Watching that video, I was reminded of what my friend P Uthayakumar said about his stay in prison when I interviewed him - “There was the day-to-day cruel, inhumane, degrading and humiliating treatment of prisoners. At the smallest instance, prisoners are shouted at and beaten with rotan, slapped and kicked.”
We get religious people talking about the dangers of sex, about the immorality of same-sex unions or attempting to dictate how people should use their bodies, but when it comes to violence, it is a different story. Sure, they say that religion teaches us to be compassionate, turn the other cheek and all that “good” stuff. What is conveniently forgotten is the real goal, which is control and subservience. I am not only talking about Islam here.
Then, of course, there is this issue of gender. Whenever there is “public violence”, people tend to blame everything from politics to religion to whatever else they can think of, but more often than not, they miss the fact that the male gender is the commonality in all these public acts of violence.
Look I’m not saying that women are incapable of bullying (or committing violence) - which professionals tell me can be subtle, insidious and have more long-term psychological damage - but really, this idea that violence and maleness should be ignored while we attempt to find a way to lay the blame on more convenient targets is getting ridiculous.
No safe places
People who commit these acts of violence learn it from somewhere. If it is not in their homes, then it is where they choose to make a home or who they believe are their real family - friends. Furthermore, in all three of these cases, what is evident is that the institutions that were supposed to be safe places, were in reality conducive to the violence that they were taught is acceptable in the society they live in.
When you have the state security apparatus doling out violence to suspects. When you have prison authorities doling out violence to prisoners. When you have religious school authorities doling out violence to students. When you have state and religious authorities claim that it is acceptable to “punish” women. When you have parents who think that their children, especially male children are angels who would never do such a thing. When you have people who most often say that these are “isolated” cases.

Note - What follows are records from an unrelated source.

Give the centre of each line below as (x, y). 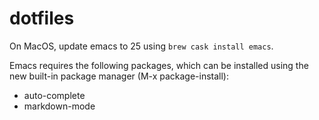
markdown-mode (59, 106)
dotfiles (42, 18)
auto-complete (54, 95)
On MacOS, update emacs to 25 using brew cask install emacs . (141, 46)
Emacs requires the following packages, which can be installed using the (159, 65)
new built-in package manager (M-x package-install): (119, 76)

When you have all of these, it teaches young people (males especially) that violence is an acceptable expression of whatever they are going through and that some targets are acceptable recipients of violence because society condones such acts, or worse, does not care until the next moment of outrage.
In our society, violence against young people is acceptable. Let us revisit the most serious issue of violence against young people, that is child sexual abuse. I referenced the fact that the authorities which are supposed to protect young people are hesitant to share the data about such acts because the data would be misinterpreted and used for political purposes.
This was my response - “What exactly is this fear of misinterpretation? That political parties, civil rights groups and child advocacy groups will use the information to embarrass the government of the day? Only a moron would attempt to make political capital of this issue because ultimately, we are all to blame. The government for its indifference and inadequate laws, the opposition for not making this a major issue, and the general public for its apathy.”
The authorities do not want to deal with it. Parents do not want to face up to the reality that there is something wrong with their kids when they display such causal acts of violence, but most importantly we think that we care but we really do not want to put in the effort that authentic caring entails.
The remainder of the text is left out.